8/10
"Most men lead lives of quiet desperation."
24 January 2008
Warning: Spoilers
With every glass of whisky that Don Birnam drinks, a little part of him dies. This ever-expanding rift in his soul only increases his thirst, as though only through alcohol can he recover the parts of himself that he abandoned a long time ago. Drinking is his means of escaping reality, of creating a debilitating illusion of happiness and satisfaction; "it tosses the sandbags overboard so the balloon can soar. Suddenly I'm above the ordinary. I'm competent. I'm walking a tightrope over Niagara Falls. I'm one of the great ones…" Similarly, Ray Milland's portrayal of a chronic alcoholic, in Billy Wilder's Oscar-winning 'The Lost Weekend (1945),' is one of the great performances of its era, and the film itself is one five-day-long nightmare of obsession and desperation. Prior to 1945, Hollywood had shied away from confronting alcohol addiction in a serious light, more content with exploiting the issue for comedic effect {take Nick Charles of 'The Thin Man' series, for example, or any movie featuring the stereotypical, clumsy and amusing drunkard}. It took a promising newcomer in Billy Wilder {fresh from the classic film-noir 'Double Indemnity (1944)} to finally bring alcoholism into the open for all to see.

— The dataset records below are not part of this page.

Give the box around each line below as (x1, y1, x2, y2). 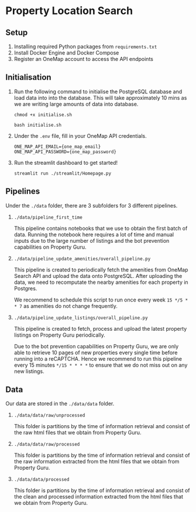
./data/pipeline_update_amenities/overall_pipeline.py (13, 256, 151, 262)
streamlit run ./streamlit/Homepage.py (13, 170, 112, 177)
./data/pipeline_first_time (13, 214, 82, 221)
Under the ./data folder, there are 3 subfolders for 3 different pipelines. (5, 202, 178, 209)
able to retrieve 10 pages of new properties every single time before (13, 349, 178, 356)
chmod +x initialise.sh (13, 111, 73, 118)
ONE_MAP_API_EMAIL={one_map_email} (13, 144, 101, 150)
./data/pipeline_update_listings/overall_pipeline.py (13, 315, 148, 321)
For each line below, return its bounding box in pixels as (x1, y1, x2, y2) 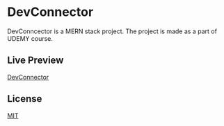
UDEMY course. (7, 34, 54, 42)
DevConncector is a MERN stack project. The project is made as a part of (7, 27, 218, 35)
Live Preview (7, 55, 64, 66)
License (7, 93, 42, 105)
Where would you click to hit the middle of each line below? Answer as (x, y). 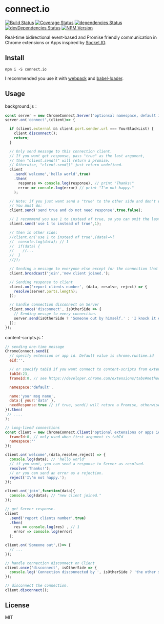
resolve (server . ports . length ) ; (46, 291)
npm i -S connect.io (26, 69)
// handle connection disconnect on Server (54, 305)
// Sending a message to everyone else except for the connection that (84, 269)
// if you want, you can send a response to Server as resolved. (77, 464)
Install (15, 58)
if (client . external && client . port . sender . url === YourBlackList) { (82, 129)
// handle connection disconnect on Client (50, 563)
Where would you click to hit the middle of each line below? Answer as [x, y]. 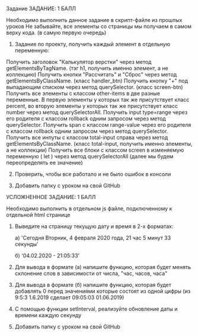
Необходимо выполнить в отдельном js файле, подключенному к [89, 209]
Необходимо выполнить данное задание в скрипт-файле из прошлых [94, 20]
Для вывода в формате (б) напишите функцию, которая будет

'The Lost Weekend' was adapted {by Wilder and Charles Brackett} from Charles R. Jackson's novel of the same name, itself a rather daring and provocative piece of literature. The film follows alcoholic Don Birnam throughout a torturous five-day long weekend, as he futilely battles his addiction to the bottle and suffers the consequences of his excessive drinking. The film borrows a thing or two from German Expressionism, and much of the film has a peculiar, dream-like atmosphere to it, accentuated by stark lighting and shadows, beautifully shot by cinematographer John F. Seitz. This hazy, otherworldly ambiance is further emphasised by the inspired decision to film some scenes through glass liquor bottles, and Miklós Rózsa's eerie soundtrack, which made extensive use of the oscillating wail of the theremin {nowadays mostly associated with films dealing with extraterrestrials and UFOs}. One particular hallucinatory sequence, featuring a mouse and a bat, has undoubtedly left its mark on all who watch the film, and Birnam's frenzied scream of absolute horror will continue to resonate in your eardrums long after it's all over.

Along with Stanley Kubrick's 'The Shining (1980)' and the Coen Brothers' 'Barton Fink (1991),' 'The Lost Weekend' is probably the most disturbing film about writer's block that I've seen, a genuinely unsettling profile of a troubled and mentally-ill man. The film doesn't merely present us with Don Birnam, but takes us into his world, where slipping your fingers around that next shot of whisky is a matter of life or death. Though the Production Code forced Wilder to supply a more optimistic ending than I think he would have liked, he nonetheless manages to slip some ambiguity into the final moments, and, on second look, the conclusion isn't perhaps as hopeful as we might initially have presumed. In an earlier scene, Birnam refers to his alcohol addiction as "my little vicious circle… no end, no beginning." Indeed, throughout the weekend, he experiences a continuous sequence of cycles, circulating between debilitating drunkenness, an attempt at recovery and a frantic search for more alcohol. The film opens with a left-to-right slow pan from the New York cityscape to Birnam's apartment; it closes with an identical pan in the opposite direction. Despite his apparent resolve to finally emerge from his rut and complete "The Bottle," it appears that Birnam is simply trapped in a vicious cycle from which he may never escape, except perhaps in death.